Kompaknya Kementrian Pada Mudik Guyub Yang Utamakan Keselamatan

KITANESIA, Jakarta– Kementerian Komunikasi dan informatika (Kemkominfo) kembali menyelenggarakan Forum Merdeka Barat 9 (FMB9), Kamis (22/6) di Galeri Nasional Indonesia, Jl Medan Merdeka Timur, Jakarta.

Forum Merdeka Barat 9 kali ini mengangkat soal persiapan mudik “Mudik Bareng Guyup Rukun” dengan menghadirkan Menteri Koordinator Bidang Kemaritiman, Luhut Binsar Pandjaitan; Menteri Kominfo, Rudiantara; Prof.Dr.dr. Nila Djuwita F.Moeloek SpM,kemkes ; Kepala BPTJ, Kemenhub Ir. Bambang Prihatono MSCE, Direktur Utama Jasa Marga Desi Arryani; Kepala Badan Pengatur Jalan Tol (BPJT) Kementerian Pekerjaan Umum dan Perumahan Rakyat (PUPR), Herry Trisaputra Zuna; Danis Sumadilaga Kepala balitbang PUPR; dan Bridjen Imam Sugianto Kepala Biro Pembinaan Operasi Staf Operasi Polri.

Menko Maritim menyatakan kasus brexit diupayakan tidak akan terjadi lagi. PUPR sudah melalukan upaya maksimal dengan mengaspal jalan yang laik jalan dan untuk jalan yang belum laik akan diperkeras agar dapat dilalui saat darurat. “Pemerintah menyediakan jalan darurat yang akan digunakan saat terjadi kemacetan panjang”, ungkap Luhut.

Menurut Menkominfo, Prasarana mudik kali ini berubah, “sarana diperbaiki dan pemerintah fokus pada keselamatan, dari sektor kokunikasi sdh dilakukan drive test telekomunikasi di area prasarana mudik”.

Pemerintah pun menyediakan fasilitas pos kesehatan berupa ambulan roda empat dan dua untuk mengantisipasi jika ada kebutuhan media disaat macet. “Berdasarkan pada kasus brexit tahun lalu. Pemudik harus mempersiapkan kesiapan pribadi juga karena pemerintah sudah melakukan persiapan yang baik, jangan lupa jaga kesehatan jika sakit jangan dipaksakan untuk mudik”, tambah Menkes. Kemkes menyediakan pos kesehatan disemua titik mudik. “Kerjasama dan koordinasi pemerintah sudah baik. Pengemudi yang tidak fit jangan dipaksa menyetir dan saling menjaga kebersihan selama mudik”, ungkap Menkes.

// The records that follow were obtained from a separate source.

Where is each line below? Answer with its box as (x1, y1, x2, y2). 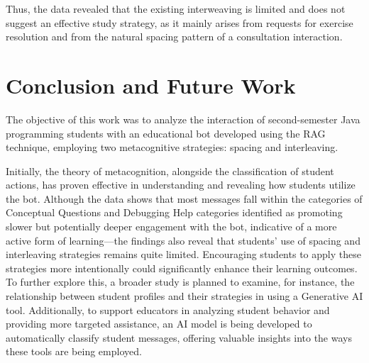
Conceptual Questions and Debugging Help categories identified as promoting (6, 205, 343, 220)
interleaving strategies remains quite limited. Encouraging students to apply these (6, 247, 361, 262)
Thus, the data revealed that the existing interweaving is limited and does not (6, 1, 346, 16)
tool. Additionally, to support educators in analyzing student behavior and (6, 302, 330, 317)
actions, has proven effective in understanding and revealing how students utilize (6, 177, 356, 192)
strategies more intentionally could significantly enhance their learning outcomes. (6, 260, 358, 275)
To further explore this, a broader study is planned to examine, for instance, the (6, 274, 355, 289)
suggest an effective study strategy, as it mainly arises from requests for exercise (6, 15, 353, 30)
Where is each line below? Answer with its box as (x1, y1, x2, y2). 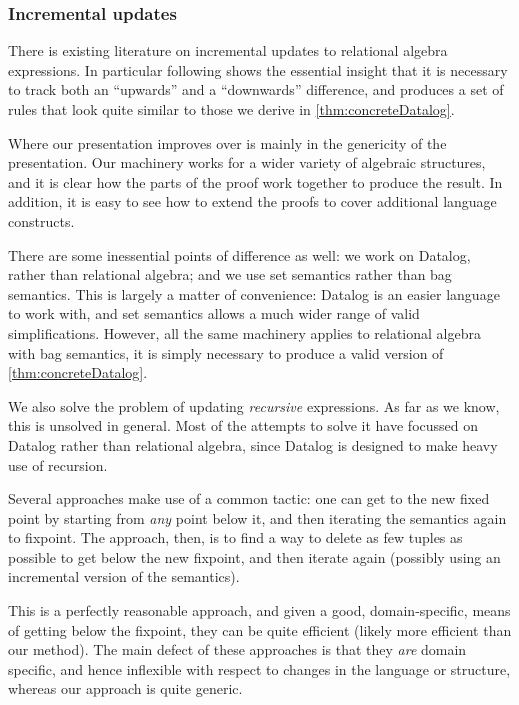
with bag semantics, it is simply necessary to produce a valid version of (8, 342, 444, 363)
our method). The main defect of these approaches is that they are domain (8, 639, 467, 660)
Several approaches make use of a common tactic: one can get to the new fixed (8, 488, 490, 509)
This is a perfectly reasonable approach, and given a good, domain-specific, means (8, 600, 511, 621)
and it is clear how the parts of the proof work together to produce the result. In (8, 171, 503, 192)
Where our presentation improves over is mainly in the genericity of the (8, 132, 447, 153)
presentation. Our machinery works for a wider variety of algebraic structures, (8, 152, 486, 173)
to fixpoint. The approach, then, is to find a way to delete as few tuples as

Persiapan dan pantauan ketat juga dilakukan oleh Kementrian Perhubungan pada sektor Perhubungan Udara Rabu malam, pukul 22.15 WIB (21/6/2017). secara mendadak Direktur Jenderal Perhubungan Udara Kementerian Perhubungan Agus Santoso mendatangi Posko mudik di Soetta, Agus memantau arus mudik malam itu baik melalui layar pemantauan cctv realtime, mode rec. maupun layar monitoring data report yang terupdated setiap dua jam untuk melihat grafik pergerakan penumpang, pergerakan pesawat juga ekstra flight tidak ketinggalan.

Mengamati data sementara monitoring angkutan lebaran 2017. Grafik H-9 sampai H-7 mengalami kenaikan lebih dari 10% Hanya pada H-6 lebaran mengalami kenaikan kurang dari 10% dan melalui alat komunikasi radio, Agus juga mengecek pengamanan sekitar Bandara. Perimeter Selatan, Utara dan seluruh terminal dipantau satu per satu dengan teliti.

Begitu juga jalan darurat pun sudah dilakukan oleh PUPR untuk melayani masyarakat lebih baik. “Jalan darurat sudah dipersiapkan untuk dilalui jam 6 pagi sampai 6 sore saja, kondisinya memang masih berdebu dan jalan bergelombang”, ungkap Herry. Jalan darurat selebar 7 meter inj sudah dilengkapi dengan rambu dan rest area, dan masyarakat diminta untuk mengantisipasi kondisi berdebu dan hanya dapat ditempuh kecepatan maksimal 40km/jam.